• Goal of the exercise: Look through the data below, and copy each line that carries the word "chime".

• Available data:
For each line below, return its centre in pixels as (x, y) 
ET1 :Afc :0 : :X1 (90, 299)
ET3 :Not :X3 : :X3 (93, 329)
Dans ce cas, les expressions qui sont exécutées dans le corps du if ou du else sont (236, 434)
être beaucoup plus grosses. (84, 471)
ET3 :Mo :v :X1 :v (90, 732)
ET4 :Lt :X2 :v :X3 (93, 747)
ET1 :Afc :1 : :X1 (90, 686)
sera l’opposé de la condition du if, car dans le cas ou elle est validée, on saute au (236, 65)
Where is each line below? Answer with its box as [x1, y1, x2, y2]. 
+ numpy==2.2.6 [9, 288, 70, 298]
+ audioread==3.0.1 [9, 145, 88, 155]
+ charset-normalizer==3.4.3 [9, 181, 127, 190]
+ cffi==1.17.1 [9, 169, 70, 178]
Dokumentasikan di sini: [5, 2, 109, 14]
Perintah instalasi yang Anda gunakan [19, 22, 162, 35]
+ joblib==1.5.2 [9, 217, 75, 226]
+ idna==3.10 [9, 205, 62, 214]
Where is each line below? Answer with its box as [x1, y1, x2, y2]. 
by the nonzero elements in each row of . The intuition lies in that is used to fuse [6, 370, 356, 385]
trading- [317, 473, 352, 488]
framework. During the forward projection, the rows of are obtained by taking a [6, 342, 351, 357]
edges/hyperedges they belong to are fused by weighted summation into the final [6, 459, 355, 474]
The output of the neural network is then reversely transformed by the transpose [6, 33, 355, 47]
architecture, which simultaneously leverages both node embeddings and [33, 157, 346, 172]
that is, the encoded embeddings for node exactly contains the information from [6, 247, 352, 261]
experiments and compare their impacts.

==

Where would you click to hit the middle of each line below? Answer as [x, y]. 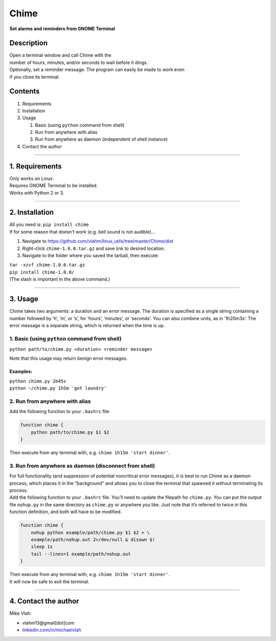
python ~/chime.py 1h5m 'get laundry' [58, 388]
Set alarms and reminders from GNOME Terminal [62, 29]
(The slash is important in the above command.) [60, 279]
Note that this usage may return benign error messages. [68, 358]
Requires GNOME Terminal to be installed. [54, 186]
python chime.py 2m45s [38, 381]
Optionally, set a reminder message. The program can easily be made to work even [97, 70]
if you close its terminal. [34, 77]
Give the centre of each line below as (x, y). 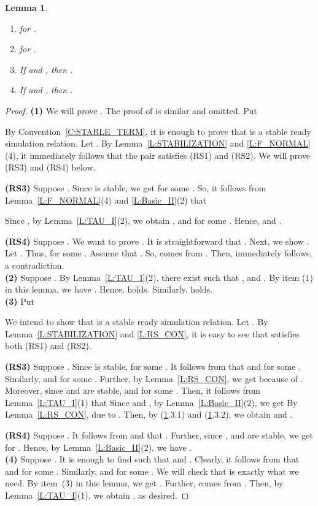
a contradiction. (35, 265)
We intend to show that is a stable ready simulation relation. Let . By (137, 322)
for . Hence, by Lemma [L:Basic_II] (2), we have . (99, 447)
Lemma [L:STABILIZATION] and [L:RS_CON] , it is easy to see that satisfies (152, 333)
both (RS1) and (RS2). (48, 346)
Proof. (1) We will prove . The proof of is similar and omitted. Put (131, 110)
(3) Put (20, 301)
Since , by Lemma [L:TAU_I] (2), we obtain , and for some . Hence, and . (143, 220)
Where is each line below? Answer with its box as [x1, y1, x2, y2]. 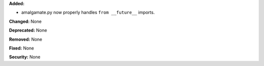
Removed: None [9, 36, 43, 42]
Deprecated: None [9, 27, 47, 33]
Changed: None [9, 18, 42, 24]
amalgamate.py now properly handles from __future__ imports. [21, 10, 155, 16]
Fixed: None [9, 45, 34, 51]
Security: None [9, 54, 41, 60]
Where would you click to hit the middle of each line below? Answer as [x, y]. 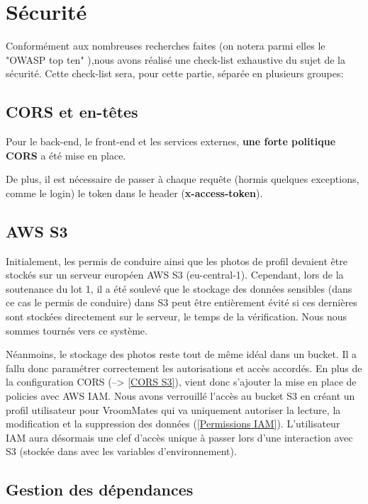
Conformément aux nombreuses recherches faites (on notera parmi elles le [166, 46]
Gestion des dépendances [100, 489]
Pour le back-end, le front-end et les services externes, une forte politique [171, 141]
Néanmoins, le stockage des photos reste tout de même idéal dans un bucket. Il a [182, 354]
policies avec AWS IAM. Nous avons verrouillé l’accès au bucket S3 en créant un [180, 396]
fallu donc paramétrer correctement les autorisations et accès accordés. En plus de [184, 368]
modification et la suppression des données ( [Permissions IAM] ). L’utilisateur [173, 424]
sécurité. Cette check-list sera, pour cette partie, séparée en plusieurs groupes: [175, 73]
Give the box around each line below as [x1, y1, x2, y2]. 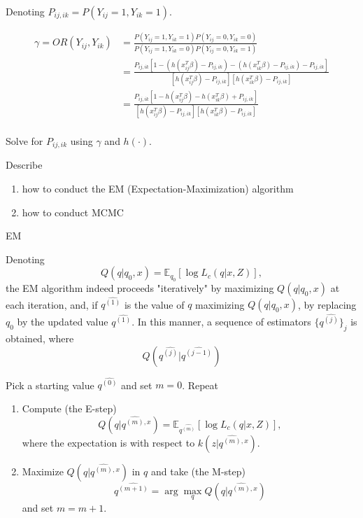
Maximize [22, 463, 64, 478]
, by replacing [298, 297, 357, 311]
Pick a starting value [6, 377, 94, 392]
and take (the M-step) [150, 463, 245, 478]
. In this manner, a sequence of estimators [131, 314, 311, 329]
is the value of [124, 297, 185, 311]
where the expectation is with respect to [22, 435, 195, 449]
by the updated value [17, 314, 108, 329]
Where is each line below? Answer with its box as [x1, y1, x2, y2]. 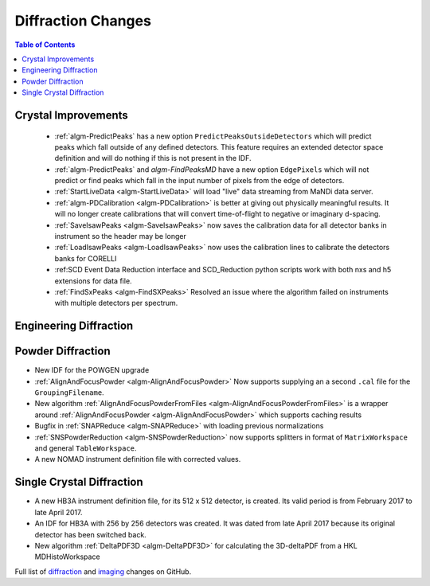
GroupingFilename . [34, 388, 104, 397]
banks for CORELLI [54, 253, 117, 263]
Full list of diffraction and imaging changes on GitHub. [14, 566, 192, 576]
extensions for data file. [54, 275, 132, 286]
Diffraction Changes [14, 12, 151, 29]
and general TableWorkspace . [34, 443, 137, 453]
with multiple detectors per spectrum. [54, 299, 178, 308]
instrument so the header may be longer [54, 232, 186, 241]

* * *

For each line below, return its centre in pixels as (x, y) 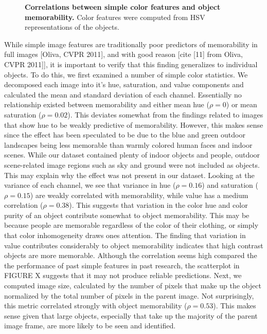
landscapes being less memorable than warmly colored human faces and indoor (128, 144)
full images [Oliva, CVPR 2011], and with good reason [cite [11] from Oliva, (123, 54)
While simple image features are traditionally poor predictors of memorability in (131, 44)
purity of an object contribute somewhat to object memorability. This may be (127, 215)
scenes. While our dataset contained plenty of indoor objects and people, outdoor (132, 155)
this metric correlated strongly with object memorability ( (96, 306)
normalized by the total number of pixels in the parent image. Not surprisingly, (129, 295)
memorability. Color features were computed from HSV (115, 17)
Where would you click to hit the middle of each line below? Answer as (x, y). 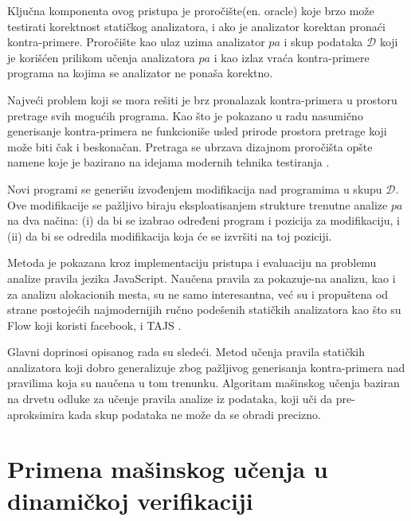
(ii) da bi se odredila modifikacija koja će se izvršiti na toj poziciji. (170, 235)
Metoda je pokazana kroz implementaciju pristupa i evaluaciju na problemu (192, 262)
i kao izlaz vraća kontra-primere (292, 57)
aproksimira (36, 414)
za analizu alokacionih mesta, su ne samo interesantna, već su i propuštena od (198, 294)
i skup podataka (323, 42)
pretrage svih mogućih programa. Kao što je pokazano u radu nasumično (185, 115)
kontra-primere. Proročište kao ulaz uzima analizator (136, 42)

• Solution to this problem:
python ~/chime.py 1h5m 'get laundry' [58, 388]
python chime.py 2m45s [38, 381]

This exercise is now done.